* [Exercise instructions]
From the line containing "Sky High Silent Film [165, 81]" to the end of the entries, return every line exactly, both ends included, and add nothing.

* [Excerpted records]
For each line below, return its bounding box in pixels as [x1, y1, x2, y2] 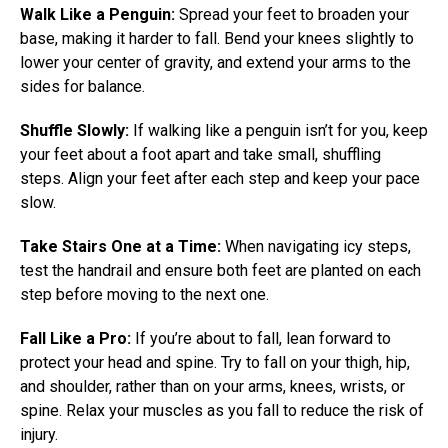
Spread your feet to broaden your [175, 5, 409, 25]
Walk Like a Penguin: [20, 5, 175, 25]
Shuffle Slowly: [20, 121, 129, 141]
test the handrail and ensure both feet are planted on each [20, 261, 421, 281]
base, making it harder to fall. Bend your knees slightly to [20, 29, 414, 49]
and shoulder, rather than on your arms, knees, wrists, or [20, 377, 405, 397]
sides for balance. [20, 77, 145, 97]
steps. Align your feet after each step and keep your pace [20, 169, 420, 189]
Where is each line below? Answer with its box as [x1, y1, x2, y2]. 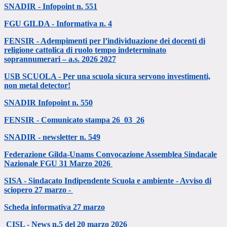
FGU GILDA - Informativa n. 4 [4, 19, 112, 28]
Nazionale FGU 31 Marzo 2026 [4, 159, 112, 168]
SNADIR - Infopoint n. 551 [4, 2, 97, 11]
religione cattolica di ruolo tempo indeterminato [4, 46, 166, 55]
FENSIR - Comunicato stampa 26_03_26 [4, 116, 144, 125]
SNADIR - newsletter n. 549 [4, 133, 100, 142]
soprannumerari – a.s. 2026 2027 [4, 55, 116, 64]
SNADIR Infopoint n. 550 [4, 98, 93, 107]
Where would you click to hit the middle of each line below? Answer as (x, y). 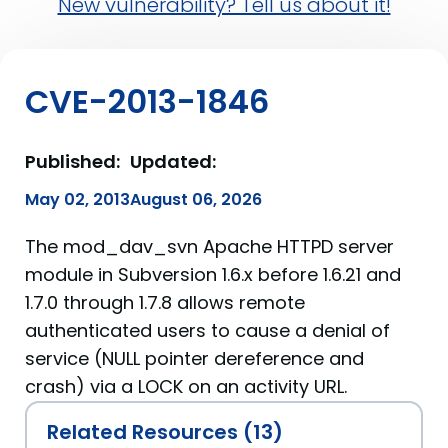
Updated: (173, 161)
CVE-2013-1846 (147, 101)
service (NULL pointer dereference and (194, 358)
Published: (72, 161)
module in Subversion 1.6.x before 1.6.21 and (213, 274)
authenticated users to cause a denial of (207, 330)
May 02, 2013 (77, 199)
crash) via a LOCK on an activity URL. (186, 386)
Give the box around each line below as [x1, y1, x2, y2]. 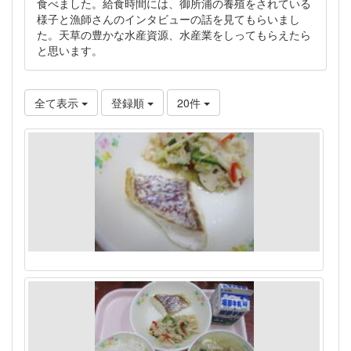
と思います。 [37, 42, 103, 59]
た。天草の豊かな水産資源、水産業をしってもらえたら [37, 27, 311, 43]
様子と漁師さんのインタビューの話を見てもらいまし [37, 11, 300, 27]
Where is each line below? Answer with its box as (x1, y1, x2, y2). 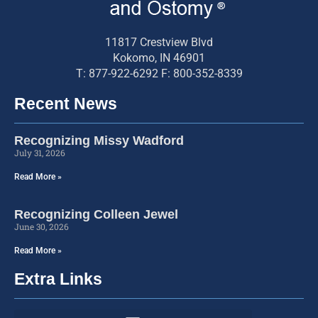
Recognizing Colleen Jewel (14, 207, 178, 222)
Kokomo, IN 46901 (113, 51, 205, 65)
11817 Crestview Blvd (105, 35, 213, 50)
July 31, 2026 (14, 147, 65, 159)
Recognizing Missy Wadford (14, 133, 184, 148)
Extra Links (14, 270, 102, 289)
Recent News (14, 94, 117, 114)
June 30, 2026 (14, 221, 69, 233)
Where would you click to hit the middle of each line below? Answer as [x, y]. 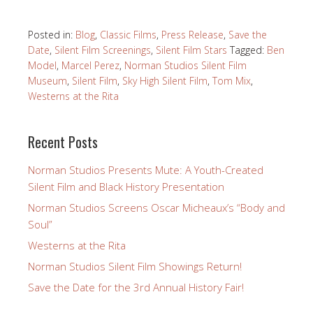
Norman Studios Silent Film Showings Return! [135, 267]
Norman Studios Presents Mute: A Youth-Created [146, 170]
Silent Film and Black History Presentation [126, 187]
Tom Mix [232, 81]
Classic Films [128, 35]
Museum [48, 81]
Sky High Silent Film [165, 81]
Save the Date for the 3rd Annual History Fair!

* [Task result]
Sky High Silent Film [165, 81]
Save the Date for the 3rd Annual History Fair!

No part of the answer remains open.